The emptiness in my stomach expanded to the size of an ashcan. “Sure,” I said. “Don’t call on Monday.”
Then I walked off the porch, across the lawn and slowly up the hill to the cabin.
CHAPTER X
THERE WERE QUITE A FEW LIGHTS IN the Schofield house, poking out through the blackness of the slanting rain like yellow candles. I wondered what was going on in there. It was Monday night and I should be inside that house, talking to her — or doing other things. But I shot the car past the driveway and wound it up on the way to the hotel.
It had been a tough day. I’d had dozens of railroad calls, some of which I’d had to double back on, plus the regular first-of-the-week race against the clock. Every once in a while I’d ducked into a phone booth and tried to call her. And each time the phone had buzzed its regular twelve times and died into the silence. Then I’d gone out and collected some more. I’d been making good time until I’d got down there to the Grand Union and saw the crowd of cops and people out front. They’d been carrying her out, in a basket, and the janitor of the building had been telling everybody how he’d smelled gas and gone in and found her. No one seemed to be particularly concerned about the girl, only that someone might go upstairs with a cigarette, or light a match up there, and blow the building apart. I guess the building was more important than a stupid little kid who’d got herself knocked up. I’d told one of the cops who I was, and asked about her insurance. He’d said that they’d try to get in touch with her people and that I could check on it at the station the next morn
ing. I’d told him I would and then gone about my business.

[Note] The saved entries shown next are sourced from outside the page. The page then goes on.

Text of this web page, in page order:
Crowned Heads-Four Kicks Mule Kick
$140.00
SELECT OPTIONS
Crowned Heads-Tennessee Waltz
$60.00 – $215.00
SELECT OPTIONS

There weren’t many cars on the parking lot of the hotel. Most of the men had returned to the city the night before, or early that morning, to take up the struggle where they’d left it Friday. The dance hall was in full swing and I could hear the music as I stepped out of the car into the rain. Most of the men over there would be local swains who had dance permits at the hotel. These guys drove out from town in beat-up cars and finance company convertibles. They didn’t come out to dance so much as to try to lay some guy’s wife. I guess they had luck at it, because they kept coming back.

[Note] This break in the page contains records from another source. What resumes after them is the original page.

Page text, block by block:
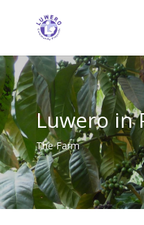
Luwero in
The Farm
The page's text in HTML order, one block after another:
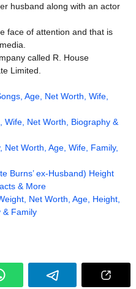
husband along with an actor
face of attention and that is
called R. House
Limited.
Age, Net Worth, Wife,
Wife, Net Worth, Biography &
Worth, Age, Wife, Family,
Burns’ ex-Husband) Height
& More
Net Worth, Age, Height,
& Family
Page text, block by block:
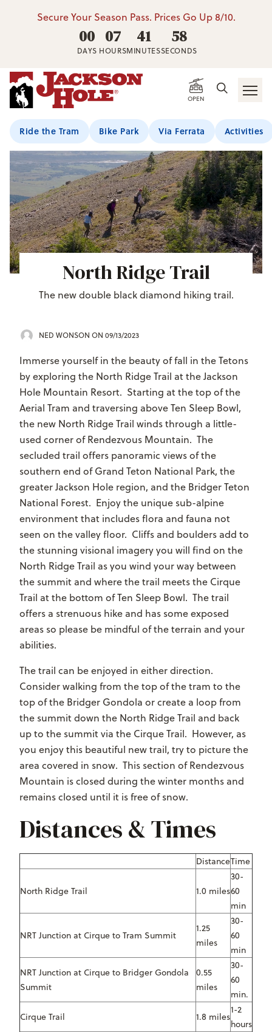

The path was slippery and thick with mud under my feet. The branches of the maples bent down with the water on them; once in a while the wind stirred and the leaves shed the drops in torrents. I made up my mind to make a practice of carrying the trench coat in the car at all times. The wet came through my sportcoat and lay cold on my skin. I had the debit book under my arm, up close, trying to keep it dry. If that thing ever got wet the ink would dry all over the pages and the company would raise hell about that.
I was glad to get up onto the porch of the cabin, out of the rain. From down below I could hear the music drifting up from the dance hall. I supposed that Sally was down there with that orchestra fellow, or maybe she was over in her room getting pointers from the redhead.

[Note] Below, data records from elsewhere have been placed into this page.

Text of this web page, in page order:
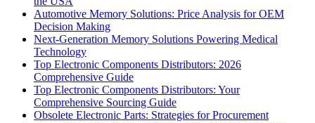
Automotive Memory Solutions: Price Analysis for OEM
Decision Making
Next-Generation Memory Solutions Powering Medical
Technology
Top Electronic Components Distributors: 2026
Comprehensive Guide
Top Electronic Components Distributors: Your
Comprehensive Sourcing Guide
Obsolete Electronic Parts: Strategies for Procurement

I unlocked the door and went inside.
The cabin was damp and it didn’t feel any better after I’d changed to dry clothes and slipped a robe on. There was some wood by the fireplace, so I got a handful of paper, used some of the sticks, and got a fire going. The fire burned brightly and I sat down on the davenport, facing it, and started to balance out my collections for the day. Overhead, the rain drummed down on the roof.
I had the sheet almost totaled when I felt the door open and the damp air across my knees. I looked up and the night became young again.
“Jesus Christ!”
I got up as she closed the door. She’d come up the path, just wearing the dress, and it was plastered to her like wet paper. “Hello, Nicky.”
“Jesus! Irene!”
She came over and held her wet face up to me. I bent and kissed her. Her lips were warm and parted. “You’d better get that dress off,” I said. She laughed and shook the rain from her hair. “You’re like a stud, Nicky.”